La plupart des quotidiens régionaux « tendent le dos » et espèrent que la médiocrité des recettes publicitaires locales les protégera des quotidiens gratuits. D'autres allument des contre-feux ; c'est le cas de La Provence à Marseille. D'autres encore s'accordent avec des sociétés de quotidiens gratuits ; c'est le cas de Ouest-France avec un groupe norvégien. D'autres enfin décident d'empêcher dans la rue, en employant des méthodes assez musclées - il faut le reconnaître -, la diffusion des quotidiens gratuits, comme le syndicat du Livre. Au demeurant l'imprimerie de France-Soir pourrait y trouver une augmentation de son chiffre d'affaires et, par conséquent, créer des emplois.

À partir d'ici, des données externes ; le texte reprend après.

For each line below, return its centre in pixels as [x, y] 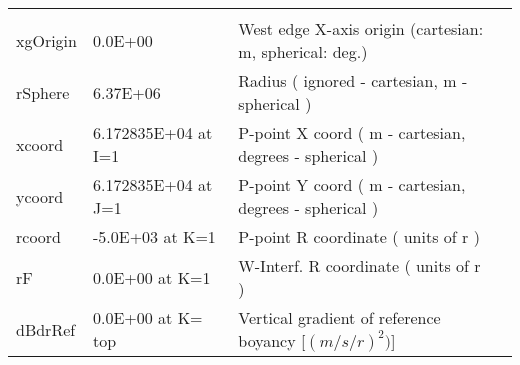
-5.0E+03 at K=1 [154, 236]
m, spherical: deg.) [303, 51]
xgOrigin [46, 40]
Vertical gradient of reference [339, 317]
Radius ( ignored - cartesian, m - [353, 80]
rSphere [43, 92]
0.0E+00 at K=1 [151, 277]
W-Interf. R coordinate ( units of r [359, 265]
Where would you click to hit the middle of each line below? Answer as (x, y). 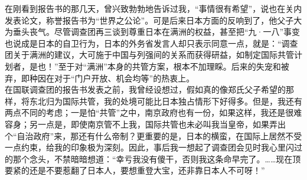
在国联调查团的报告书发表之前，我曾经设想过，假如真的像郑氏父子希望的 (145, 89)
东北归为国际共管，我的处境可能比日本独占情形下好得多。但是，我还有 (166, 101)
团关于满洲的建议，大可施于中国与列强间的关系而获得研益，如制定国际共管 (149, 55)
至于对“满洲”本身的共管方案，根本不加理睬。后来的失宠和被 (174, 66)
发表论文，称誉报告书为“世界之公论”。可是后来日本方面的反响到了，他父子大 (153, 20)
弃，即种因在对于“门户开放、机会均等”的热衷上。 (100, 78)
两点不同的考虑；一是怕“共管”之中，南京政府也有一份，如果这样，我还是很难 (153, 112)
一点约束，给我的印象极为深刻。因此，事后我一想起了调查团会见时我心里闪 (149, 147)
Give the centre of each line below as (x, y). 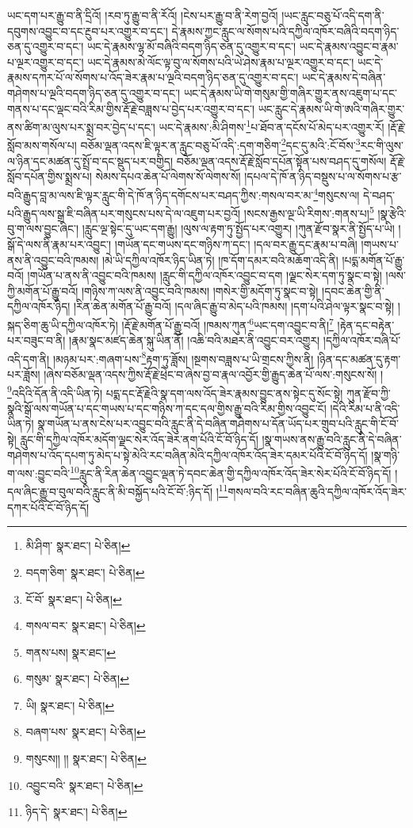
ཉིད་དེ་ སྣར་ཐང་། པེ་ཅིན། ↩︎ (76, 812)
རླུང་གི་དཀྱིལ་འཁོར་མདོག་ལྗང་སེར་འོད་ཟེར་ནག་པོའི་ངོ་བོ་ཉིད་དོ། (139, 439)
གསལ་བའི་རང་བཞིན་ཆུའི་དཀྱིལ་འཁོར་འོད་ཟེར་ (317, 492)
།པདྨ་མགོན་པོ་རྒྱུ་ (373, 259)
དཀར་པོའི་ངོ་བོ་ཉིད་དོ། (48, 507)
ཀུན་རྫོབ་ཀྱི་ (369, 393)
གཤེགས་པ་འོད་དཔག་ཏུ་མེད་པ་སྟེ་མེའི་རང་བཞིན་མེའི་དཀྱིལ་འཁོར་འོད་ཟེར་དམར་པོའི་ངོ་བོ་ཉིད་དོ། (187, 454)
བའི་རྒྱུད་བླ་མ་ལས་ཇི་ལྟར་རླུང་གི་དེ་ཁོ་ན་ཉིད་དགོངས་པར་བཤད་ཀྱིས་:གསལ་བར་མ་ (161, 195)
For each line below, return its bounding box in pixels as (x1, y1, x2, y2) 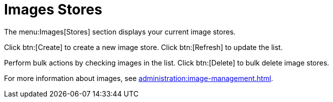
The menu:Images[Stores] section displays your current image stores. (4, 27, 236, 36)
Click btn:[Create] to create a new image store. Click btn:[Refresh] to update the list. (4, 42, 283, 51)
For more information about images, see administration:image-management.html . (4, 73, 274, 82)
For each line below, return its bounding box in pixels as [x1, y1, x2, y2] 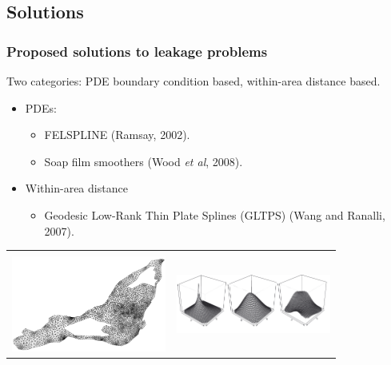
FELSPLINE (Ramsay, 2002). [44, 126, 190, 143]
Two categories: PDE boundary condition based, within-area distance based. [6, 73, 381, 89]
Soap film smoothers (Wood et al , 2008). [44, 153, 243, 169]
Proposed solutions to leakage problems [6, 41, 268, 61]
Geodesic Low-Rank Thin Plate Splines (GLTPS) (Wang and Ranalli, [44, 206, 385, 223]
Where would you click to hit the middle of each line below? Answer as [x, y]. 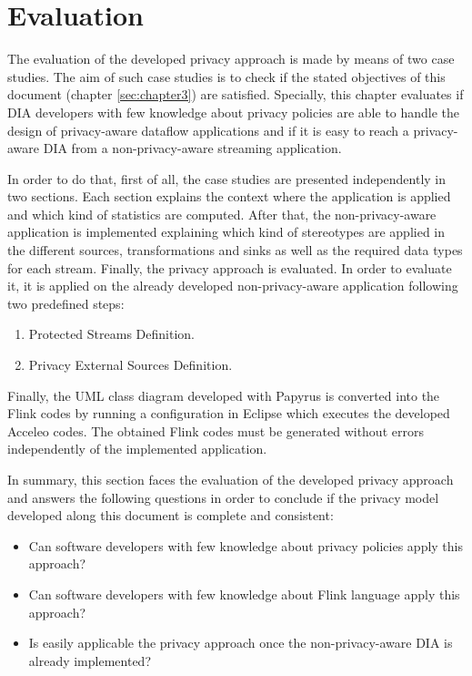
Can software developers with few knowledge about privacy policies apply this [246, 545]
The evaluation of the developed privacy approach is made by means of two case [231, 59]
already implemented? [90, 660]
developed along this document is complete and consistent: [171, 515]
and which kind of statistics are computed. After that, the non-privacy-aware [222, 214]
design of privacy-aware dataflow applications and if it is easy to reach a [208, 130]
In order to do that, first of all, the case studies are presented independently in [227, 178]
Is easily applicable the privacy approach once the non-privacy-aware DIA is [241, 643]
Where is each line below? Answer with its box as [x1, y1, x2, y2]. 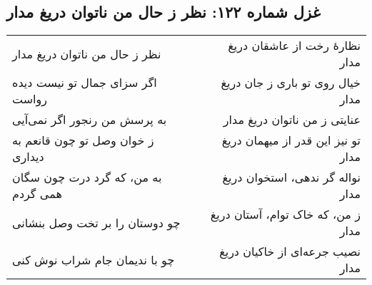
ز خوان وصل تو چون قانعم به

On a donc le sentiment que, face à une irruption prévisible, règne un grand désordre.
Le syndicat de la presse parisienne tout comme le syndicat de la presse régionale quotidienne expliquent qu'il faut réfléchir. C'est là une réponse avisée, certes, mais elle ne permet pas de choisir.
Ma question est très simple, madame le ministre : des trois désordres principaux que suscitent les quotidiens gratuits, le désordre éthique de l'information, le désordre économique, auquel les sénateurs, élus du territoire, sont évidemment sensibles - car nous avons besoin de quotidiens régionaux ayant les capacités de faire remonter l'information locale - et le désordre dans la rue, avec les affrontements physiques qu'il engendre, lequel choisissez-vous de combattre en premier ?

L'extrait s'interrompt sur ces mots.